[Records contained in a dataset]
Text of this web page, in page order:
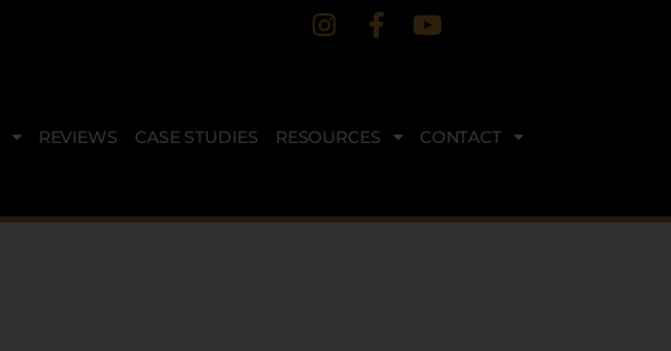
REVIEWS CASE STUDIES RESOURCES CONTACT
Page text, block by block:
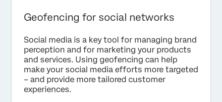
Geofencing for social networks
Social media is a key tool for managing brand
perception and for marketing your products
and services. Using geofencing can help
make your social media efforts more targeted
– and provide more tailored customer
experiences.

## GOAL OF THE EXERCISE
Leave out the pictures and output every record above precisely as given.

## ANSWER TO THIS TASK
Text of this web page, in page order:
REVIEWS CASE STUDIES RESOURCES CONTACT
Page text, block by block:
Geofencing for social networks
Social media is a key tool for managing brand
perception and for marketing your products
and services. Using geofencing can help
make your social media efforts more targeted
– and provide more tailored customer
experiences.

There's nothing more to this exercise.